THE PROBLEM: For the records below, output every line from the one holding "Go For Interesting" through the final line, unaltered, and no other lines.

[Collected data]
*** Begin section ***
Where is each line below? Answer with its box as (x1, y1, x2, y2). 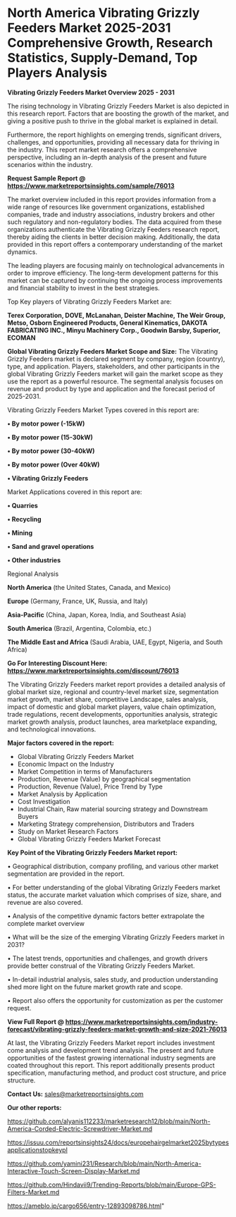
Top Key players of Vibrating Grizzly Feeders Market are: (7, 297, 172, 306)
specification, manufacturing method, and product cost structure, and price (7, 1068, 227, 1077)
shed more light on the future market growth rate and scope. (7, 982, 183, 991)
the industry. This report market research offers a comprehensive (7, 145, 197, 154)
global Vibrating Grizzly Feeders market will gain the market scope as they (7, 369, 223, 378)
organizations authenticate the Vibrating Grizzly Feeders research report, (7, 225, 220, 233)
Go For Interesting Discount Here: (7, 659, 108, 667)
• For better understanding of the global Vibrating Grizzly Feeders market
*** End section ***
TASK RESPONSE:
Go For Interesting Discount Here: (7, 659, 108, 667)
• For better understanding of the global Vibrating Grizzly Feeders market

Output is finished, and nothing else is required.